What this task involves –
Each line from the one with "Using views, with" through the last line of the records must be output exactly, both ends included.

Data for this task –
*** Begin section ***

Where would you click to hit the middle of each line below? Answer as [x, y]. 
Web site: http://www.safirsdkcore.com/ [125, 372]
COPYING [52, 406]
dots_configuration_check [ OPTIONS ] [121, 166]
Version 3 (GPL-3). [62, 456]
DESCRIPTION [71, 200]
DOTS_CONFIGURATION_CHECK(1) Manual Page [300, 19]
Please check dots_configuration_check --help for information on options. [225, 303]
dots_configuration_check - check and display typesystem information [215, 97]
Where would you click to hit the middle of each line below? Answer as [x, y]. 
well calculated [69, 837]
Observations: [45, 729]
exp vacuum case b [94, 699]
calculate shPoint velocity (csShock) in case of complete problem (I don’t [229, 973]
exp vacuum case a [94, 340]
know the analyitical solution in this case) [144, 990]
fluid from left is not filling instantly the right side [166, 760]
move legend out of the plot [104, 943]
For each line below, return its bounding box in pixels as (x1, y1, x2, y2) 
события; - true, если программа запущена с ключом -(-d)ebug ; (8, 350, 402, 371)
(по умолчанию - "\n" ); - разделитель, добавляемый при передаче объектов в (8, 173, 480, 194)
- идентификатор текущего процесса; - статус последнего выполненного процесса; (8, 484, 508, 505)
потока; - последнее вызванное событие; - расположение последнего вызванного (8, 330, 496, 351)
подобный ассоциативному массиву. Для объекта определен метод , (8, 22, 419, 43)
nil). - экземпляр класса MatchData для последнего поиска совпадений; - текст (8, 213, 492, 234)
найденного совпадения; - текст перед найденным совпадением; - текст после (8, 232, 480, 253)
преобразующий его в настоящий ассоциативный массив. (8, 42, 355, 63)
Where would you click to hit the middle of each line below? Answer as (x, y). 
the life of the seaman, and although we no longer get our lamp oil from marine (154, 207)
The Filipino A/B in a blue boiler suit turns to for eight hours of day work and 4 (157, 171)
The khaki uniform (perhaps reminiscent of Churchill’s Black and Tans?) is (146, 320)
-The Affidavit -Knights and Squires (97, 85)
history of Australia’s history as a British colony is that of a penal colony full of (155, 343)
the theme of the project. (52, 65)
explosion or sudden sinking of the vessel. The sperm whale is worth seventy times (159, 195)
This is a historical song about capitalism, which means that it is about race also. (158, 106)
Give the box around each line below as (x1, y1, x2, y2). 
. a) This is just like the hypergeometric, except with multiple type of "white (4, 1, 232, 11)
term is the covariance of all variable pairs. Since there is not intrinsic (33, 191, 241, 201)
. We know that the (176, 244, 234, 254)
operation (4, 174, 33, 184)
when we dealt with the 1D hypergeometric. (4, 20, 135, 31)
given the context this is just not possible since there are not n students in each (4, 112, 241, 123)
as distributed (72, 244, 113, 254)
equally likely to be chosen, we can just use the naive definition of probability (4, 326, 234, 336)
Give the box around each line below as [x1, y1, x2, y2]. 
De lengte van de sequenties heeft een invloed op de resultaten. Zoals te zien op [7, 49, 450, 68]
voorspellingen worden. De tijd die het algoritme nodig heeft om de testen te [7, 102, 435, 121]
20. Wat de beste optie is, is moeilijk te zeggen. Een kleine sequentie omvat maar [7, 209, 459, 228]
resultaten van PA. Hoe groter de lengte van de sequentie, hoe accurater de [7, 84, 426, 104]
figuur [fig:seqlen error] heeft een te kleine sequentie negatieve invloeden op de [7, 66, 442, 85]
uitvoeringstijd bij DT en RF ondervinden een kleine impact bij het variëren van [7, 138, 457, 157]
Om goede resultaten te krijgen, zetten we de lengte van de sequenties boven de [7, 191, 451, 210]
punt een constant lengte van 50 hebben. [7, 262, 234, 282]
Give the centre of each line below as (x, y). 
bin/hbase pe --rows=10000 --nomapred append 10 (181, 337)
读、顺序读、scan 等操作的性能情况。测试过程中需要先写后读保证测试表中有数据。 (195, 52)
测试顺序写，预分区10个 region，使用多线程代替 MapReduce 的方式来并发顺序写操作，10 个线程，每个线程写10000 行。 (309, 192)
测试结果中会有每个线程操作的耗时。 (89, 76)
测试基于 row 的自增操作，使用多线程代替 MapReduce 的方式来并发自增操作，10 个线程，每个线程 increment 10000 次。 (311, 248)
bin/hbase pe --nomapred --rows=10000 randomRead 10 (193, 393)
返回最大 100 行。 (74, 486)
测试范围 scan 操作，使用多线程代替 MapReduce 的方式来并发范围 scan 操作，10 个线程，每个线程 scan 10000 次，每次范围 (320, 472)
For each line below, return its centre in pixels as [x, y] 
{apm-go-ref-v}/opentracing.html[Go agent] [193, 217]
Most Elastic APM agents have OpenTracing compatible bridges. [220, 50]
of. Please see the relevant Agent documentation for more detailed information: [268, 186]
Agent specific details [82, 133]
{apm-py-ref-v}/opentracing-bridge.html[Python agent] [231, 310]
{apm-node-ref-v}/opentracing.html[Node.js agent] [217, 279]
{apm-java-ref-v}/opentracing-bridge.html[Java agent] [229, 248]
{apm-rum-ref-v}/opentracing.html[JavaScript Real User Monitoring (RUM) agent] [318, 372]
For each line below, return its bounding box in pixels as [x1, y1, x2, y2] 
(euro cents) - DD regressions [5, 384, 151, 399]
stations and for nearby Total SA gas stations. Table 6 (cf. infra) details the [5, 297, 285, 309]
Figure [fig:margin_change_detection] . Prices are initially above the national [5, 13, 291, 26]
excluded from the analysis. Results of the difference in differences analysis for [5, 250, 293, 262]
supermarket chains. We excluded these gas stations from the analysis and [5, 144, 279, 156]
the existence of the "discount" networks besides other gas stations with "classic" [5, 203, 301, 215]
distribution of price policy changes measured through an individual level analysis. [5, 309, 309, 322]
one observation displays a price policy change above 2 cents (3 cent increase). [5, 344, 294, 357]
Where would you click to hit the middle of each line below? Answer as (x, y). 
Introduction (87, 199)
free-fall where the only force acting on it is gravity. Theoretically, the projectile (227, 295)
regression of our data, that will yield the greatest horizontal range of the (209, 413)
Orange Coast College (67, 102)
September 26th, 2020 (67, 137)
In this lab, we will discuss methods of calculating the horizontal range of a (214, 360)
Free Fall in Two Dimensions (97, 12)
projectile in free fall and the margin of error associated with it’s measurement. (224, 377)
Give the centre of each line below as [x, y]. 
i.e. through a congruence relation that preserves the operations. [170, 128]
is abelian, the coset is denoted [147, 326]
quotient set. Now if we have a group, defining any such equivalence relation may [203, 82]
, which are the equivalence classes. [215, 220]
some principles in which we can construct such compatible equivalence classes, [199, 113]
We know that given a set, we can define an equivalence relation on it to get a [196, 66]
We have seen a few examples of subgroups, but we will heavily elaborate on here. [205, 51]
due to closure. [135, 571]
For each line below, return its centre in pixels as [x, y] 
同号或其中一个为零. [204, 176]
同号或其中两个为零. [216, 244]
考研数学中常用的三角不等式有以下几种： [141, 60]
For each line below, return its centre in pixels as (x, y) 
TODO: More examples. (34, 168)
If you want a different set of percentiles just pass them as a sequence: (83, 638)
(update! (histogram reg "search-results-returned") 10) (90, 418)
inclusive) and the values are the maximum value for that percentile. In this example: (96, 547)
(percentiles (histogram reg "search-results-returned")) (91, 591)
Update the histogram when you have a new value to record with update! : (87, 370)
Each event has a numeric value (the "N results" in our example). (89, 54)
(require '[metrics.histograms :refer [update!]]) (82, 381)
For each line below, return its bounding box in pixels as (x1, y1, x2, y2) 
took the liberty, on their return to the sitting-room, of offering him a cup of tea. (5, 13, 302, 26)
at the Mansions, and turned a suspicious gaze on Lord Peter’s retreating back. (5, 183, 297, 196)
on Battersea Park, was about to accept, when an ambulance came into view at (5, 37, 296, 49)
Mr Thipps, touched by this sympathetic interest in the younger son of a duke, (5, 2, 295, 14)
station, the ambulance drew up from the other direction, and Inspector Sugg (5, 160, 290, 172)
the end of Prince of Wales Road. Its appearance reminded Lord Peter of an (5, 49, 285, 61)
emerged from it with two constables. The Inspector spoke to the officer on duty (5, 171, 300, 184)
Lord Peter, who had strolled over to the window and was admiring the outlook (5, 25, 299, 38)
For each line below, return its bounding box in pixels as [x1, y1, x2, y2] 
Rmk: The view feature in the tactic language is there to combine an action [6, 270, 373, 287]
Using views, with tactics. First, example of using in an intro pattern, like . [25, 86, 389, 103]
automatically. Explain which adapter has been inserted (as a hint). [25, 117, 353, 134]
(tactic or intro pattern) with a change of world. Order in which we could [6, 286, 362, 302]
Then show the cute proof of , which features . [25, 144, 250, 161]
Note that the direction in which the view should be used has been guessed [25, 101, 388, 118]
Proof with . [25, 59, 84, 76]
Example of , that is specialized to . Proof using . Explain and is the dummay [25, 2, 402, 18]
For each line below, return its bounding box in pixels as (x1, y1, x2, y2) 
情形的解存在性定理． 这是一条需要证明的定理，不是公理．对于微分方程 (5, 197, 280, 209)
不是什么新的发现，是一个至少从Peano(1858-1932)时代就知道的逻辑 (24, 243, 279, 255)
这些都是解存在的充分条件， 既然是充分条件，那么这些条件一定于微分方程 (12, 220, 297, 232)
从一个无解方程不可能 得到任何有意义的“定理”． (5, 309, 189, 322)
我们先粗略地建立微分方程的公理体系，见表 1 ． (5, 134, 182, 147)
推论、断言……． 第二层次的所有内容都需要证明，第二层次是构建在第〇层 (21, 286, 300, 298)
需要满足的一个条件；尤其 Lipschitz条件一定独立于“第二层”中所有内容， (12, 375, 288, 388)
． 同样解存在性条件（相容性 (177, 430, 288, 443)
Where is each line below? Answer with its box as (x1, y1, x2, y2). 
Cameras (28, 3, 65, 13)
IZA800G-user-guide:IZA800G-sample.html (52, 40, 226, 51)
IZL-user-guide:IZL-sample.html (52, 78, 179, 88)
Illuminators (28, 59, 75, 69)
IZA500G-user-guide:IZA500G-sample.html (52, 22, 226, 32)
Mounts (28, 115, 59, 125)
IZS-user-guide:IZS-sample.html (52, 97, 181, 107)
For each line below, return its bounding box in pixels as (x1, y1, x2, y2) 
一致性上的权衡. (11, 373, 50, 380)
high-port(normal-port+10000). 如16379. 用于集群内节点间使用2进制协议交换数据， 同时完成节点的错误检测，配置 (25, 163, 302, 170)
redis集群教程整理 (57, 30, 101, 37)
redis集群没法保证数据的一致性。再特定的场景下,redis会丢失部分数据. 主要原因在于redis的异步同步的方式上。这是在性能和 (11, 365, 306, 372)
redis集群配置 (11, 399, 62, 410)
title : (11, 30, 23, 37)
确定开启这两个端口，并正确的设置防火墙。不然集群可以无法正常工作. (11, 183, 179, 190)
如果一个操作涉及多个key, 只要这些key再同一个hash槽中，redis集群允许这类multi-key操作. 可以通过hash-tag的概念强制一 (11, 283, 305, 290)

*** End section ***

Solved problem –
Using views, with tactics. First, example of using in an intro pattern, like . [25, 86, 389, 103]
automatically. Explain which adapter has been inserted (as a hint). [25, 117, 353, 134]
(tactic or intro pattern) with a change of world. Order in which we could [6, 286, 362, 302]
Then show the cute proof of , which features . [25, 144, 250, 161]
Note that the direction in which the view should be used has been guessed [25, 101, 388, 118]
Proof with . [25, 59, 84, 76]
Example of , that is specialized to . Proof using . Explain and is the dummay [25, 2, 402, 18]
For each line below, return its bounding box in pixels as (x1, y1, x2, y2) 
情形的解存在性定理． 这是一条需要证明的定理，不是公理．对于微分方程 (5, 197, 280, 209)
不是什么新的发现，是一个至少从Peano(1858-1932)时代就知道的逻辑 (24, 243, 279, 255)
这些都是解存在的充分条件， 既然是充分条件，那么这些条件一定于微分方程 (12, 220, 297, 232)
从一个无解方程不可能 得到任何有意义的“定理”． (5, 309, 189, 322)
我们先粗略地建立微分方程的公理体系，见表 1 ． (5, 134, 182, 147)
推论、断言……． 第二层次的所有内容都需要证明，第二层次是构建在第〇层 (21, 286, 300, 298)
需要满足的一个条件；尤其 Lipschitz条件一定独立于“第二层”中所有内容， (12, 375, 288, 388)
． 同样解存在性条件（相容性 (177, 430, 288, 443)
Where is each line below? Answer with its box as (x1, y1, x2, y2). 
Cameras (28, 3, 65, 13)
IZA800G-user-guide:IZA800G-sample.html (52, 40, 226, 51)
IZL-user-guide:IZL-sample.html (52, 78, 179, 88)
Illuminators (28, 59, 75, 69)
IZA500G-user-guide:IZA500G-sample.html (52, 22, 226, 32)
Mounts (28, 115, 59, 125)
IZS-user-guide:IZS-sample.html (52, 97, 181, 107)
For each line below, return its bounding box in pixels as (x1, y1, x2, y2) 
一致性上的权衡. (11, 373, 50, 380)
high-port(normal-port+10000). 如16379. 用于集群内节点间使用2进制协议交换数据， 同时完成节点的错误检测，配置 (25, 163, 302, 170)
redis集群教程整理 (57, 30, 101, 37)
redis集群没法保证数据的一致性。再特定的场景下,redis会丢失部分数据. 主要原因在于redis的异步同步的方式上。这是在性能和 (11, 365, 306, 372)
redis集群配置 (11, 399, 62, 410)
title : (11, 30, 23, 37)
确定开启这两个端口，并正确的设置防火墙。不然集群可以无法正常工作. (11, 183, 179, 190)
如果一个操作涉及多个key, 只要这些key再同一个hash槽中，redis集群允许这类multi-key操作. 可以通过hash-tag的概念强制一 (11, 283, 305, 290)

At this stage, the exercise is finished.